Wednesday, August 24, 2011
Book Two-It Begins!
The Threads West team is hard at work, immersed in the details of the up-coming Maps of Fate, the second book of the six novel Threads West, An American Saga series. I am engrossed in the writing of the next installment of this saga of the adventure and romance of the West wrapped in a silver bolo of the American spirit.
Maps of Fate will span a period from 1855 to the early 1870s. The threads of lives of new characters will enter the arc of the story. You will be introduced to the generation who will eventually succeed the courageous, independent but conflicted personalities that comprise the vanguard of unforgettable characters that fuel the tale begun in the #1 Best Selling, Multiple Award Winning first book, Threads West.
This is the initial of a number of excerpts from Book Two. The life threads of the original characters, seven of whom hail from Europe, have begun to twine together.

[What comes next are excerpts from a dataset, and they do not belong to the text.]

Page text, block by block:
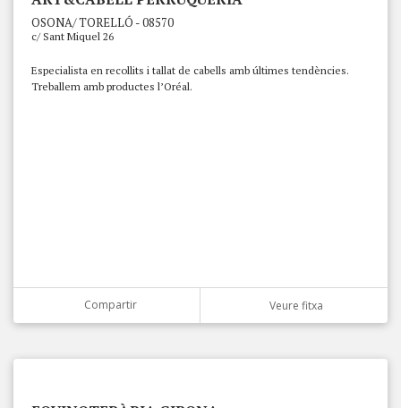
OSONA/ TORELLÓ - 08570
c/ Sant Miquel 26
Especialista en recollits i tallat de cabells amb últimes tendències.
Treballem amb productes l’Oréal.
Compartir Veure fitxa

The wrenching combustion of their interactions, journeys, romance, tragedies and triumphs hurtles them with ever-increasing velocity towards their destinies in the wild and untamed spine of America, the Rocky Mountains.

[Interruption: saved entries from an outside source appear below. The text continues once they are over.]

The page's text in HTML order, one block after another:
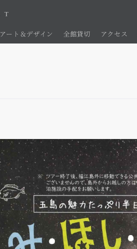
アート＆デザイン 全館貸切 アクセス
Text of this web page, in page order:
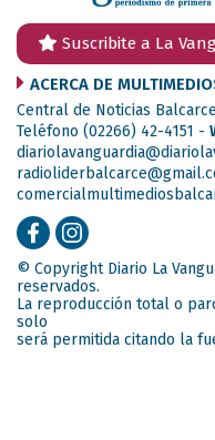
Suscribite a La
ACERCA DE
Central de Noticias
Teléfono (02266) 42-4151 -
© Copyright Diario La
reservados.
La reproducción total o
solo
será permitida citando la
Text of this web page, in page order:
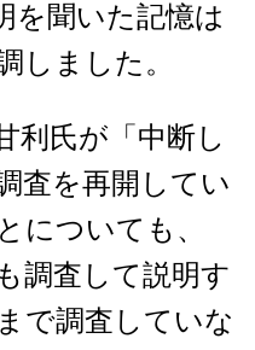
を聞いた記憶は
しました。
利氏が「中断し
査を再開してい
についても、
調査して説明す
で調査していな
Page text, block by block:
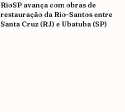
RioSP avança com obras de
restauração da Rio-Santos entre
Santa Cruz (RJ) e Ubatuba (SP)
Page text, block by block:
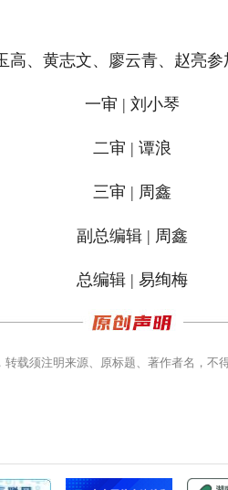
、黄志文、廖云青、赵亮参
一审 | 刘小琴
二审 | 谭浪
三审 | 周鑫
副总编辑 | 周鑫
总编辑 | 易绚梅
载须注明来源、原标题、著作者名，不

From a Chapter of Maps of Fate—Book Two of Threads West, An American Saga
The whisper of the river entwined itself with an almost imperceptible breeze that drifted down valley from the west. The silhouettes of mountain peaks towered sharp and dark against a sky that had almost lost its day glow. The luminescence of the coming moon shadowed silver above the ridge lines.

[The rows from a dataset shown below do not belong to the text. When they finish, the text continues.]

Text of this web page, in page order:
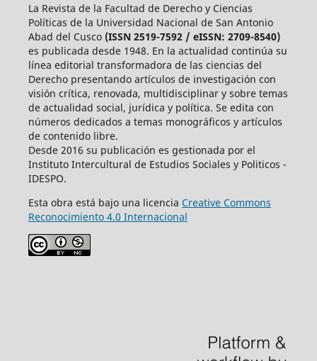
La Revista de la Facultad de Derecho y Ciencias
Políticas de la Universidad Nacional de San Antonio
Abad del Cusco (ISSN 2519-7592 / eISSN: 2709-8540)
es publicada desde 1948. En la actualidad continúa su
línea editorial transformadora de las ciencias del
Derecho presentando artículos de investigación con
visión crítica, renovada, multidisciplinar y sobre temas
de actualidad social, jurídica y política. Se edita con
números dedicados a temas monográficos y artículos
de contenido libre.
Desde 2016 su publicación es gestionada por el
Instituto Intercultural de Estudios Sociales y Politicos -
IDESPO.
Esta obra está bajo una licencia Creative Commons
Reconocimiento 4.0 Internacional

The medium-height, slightly overweight figure of a man, his short, curly salt-and-pepper hair dully reflecting the slight sheen from the emerging lunar light, turned to a small, slightly hunched female figure. “Lucy, keep that mule quiet. We didn’t walk all this way as freemen to have no trouble now.”
“I’ll sure enough keep him quiet, Israel. What do you think we should do? I’m hungry. Do you think it’s safe?”
There was a silence as the two peered intently upriver to the dim but beckoning glow of oil lamps from a ranch house’s windows. Other than the bright points of Venus and the first night stars, there was no other visible light.
Israel spoke slowly, thinking. “Well, this is the edge of the country. We sure are a long way from Oklahoma. This ain’t no plantation and I’m bettin’ all that grows here is hay. You can hear them cattle. It’s going to be cold tonight. These thin clothes of ours ain’t going to be much help with winter coming on. We’re about out of food, and I lost my last fishhook yesterday. I don’t see as we have much choice. We have to take our chances.”
Lucy continued to stroke the muzzle of the mule and laid her free hand lightly on Israel’s forearm. “You’re my man, Israel. I’ll do what you think.”
They gazed for a moment at the halo of light a mile or so out. “Maybe folks this far out will be happy to have company.” There was a tinge of doubt edged in the hope of her tone.
“Well, let me do the talking, woman. And if there’s any sign of trouble, we’ll just back our way out of there somehow. Let’s tie off the mule before the house. They don’t have to know we have a critter just yet.” He squeezed her arm and smiled grimly into the darkness. “One thing I’ll tell you, we’ll freeze to death and starve before we are slaves again.”